Bonsoir,
A la page 261, F. Kersaudy écrit :
Le capitaine Beaufre, (...), notera le 9 février (1943) :
"On continue de "penser Vichy", au mauvais sens du mot, parce qu'on n'a pas le courage d'étudier objectivement ce qui doit être gardé dans l'action de Vichy et ce qui doit être résolument jeté par-dessus bord... On se propose de revenir partiellement sur les mesures antimaçonnes, mais on le fait de façon telle qu'on accentue le caractère de brimade des premières mesures. On considère le problème israélite, on prétend le résoudre par des circulaires. L'opinion tout entière aspire à plus de liberté et jamais les contraintes n'ont été plus abondantes, jamais l'appareil policier n'a paru si lourd : la surveillance s'étend jusqu'à la vie familiale... on surpasse Vichy et on croirait que l'idéal est d'imiter le nazisme...On voudrait salir la gloire du commandant en chef qu'on ne s'y prendrait pas autrement qu'en l'entraînant dans cette atmosphère de basse manœuvre policière."
Et Kersaudy ajoute justement :
Encore le capitaine Beaufre donne-t-il l'impression que tout cela se fait largement à l'insu du général Giraud; or, rien n'est moins sûr, si l'on en croit le ministre résident de sa Majesté à Alger (H. Macmillan) : "A la mi-février, Murphy et moi étions allés voir Giraud pour lui parler des deux questions urgentes des prisonniers politiques et des juifs persécutés. [...] Bien qu'il ait promis de faire quelque chose au sujet des prisonniers et des camps, il a pris la mouche quand nous avons mentionné les juifs, en disant que si nos gouvernements se souciaient tant de leur sort, c'était parce que beaucoup de nos journaux appartenaient à des juifs. [...]
Curieuse cette note (ici tronquée) du capitaine Beaufre qui laisse entendre qu'il y aurait (eu) un Vichy positif et un Vichy excessif.
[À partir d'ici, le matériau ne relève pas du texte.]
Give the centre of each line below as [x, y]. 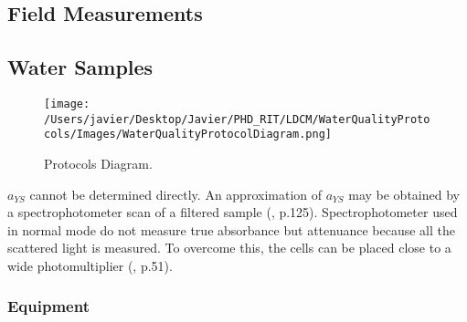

F. Kersaudy a extrait ce passage d'une note de Beaufre reproduite par Eric Roussel dans sa biographie de de Gaulle (Gallimard, 2002).
Beaufre écrivait ensuite :
L'union avec le gaullisme (...) ne progresse pas tandis que l'opinion française se tourne de plus en plus vers lui... Nous ne pouvions avoir d'autre politique que de nous appuyer sur les Alliés(...) Pour cela, il fallait inspirer confiance, donc rompre les ponts avec Vichy et le nazisme et entrer résolument dans le camp de la démocratie... Au bout d'un mois et demi de pouvoir, trois semaines après Anfa, le régime d'Alger apparaît comme un pouvoir militaire de tendance fasciste, donc indésirable.
Eric Roussel écrit que Beaufre était le plus intelligent et le moins écouté des collaborateurs de Giraud.
Mais là aussi, la formule "il fallait inspirer confiance" peut laisser supposer qu'une fois cette confiance obtenue, on pouvait faire du "vichysme positif"... Curieuse formulation. Y avait-il un côté mandarin chez Beaufre ?
(La source citée par Roussel : SHAT, fonds Beaufre.)
Quant à la réaction de Giraud aux demandes de Macmillan et Murphy à propos de la suppression des lois antisémites, le background maurrassien du général ressurgit très vite.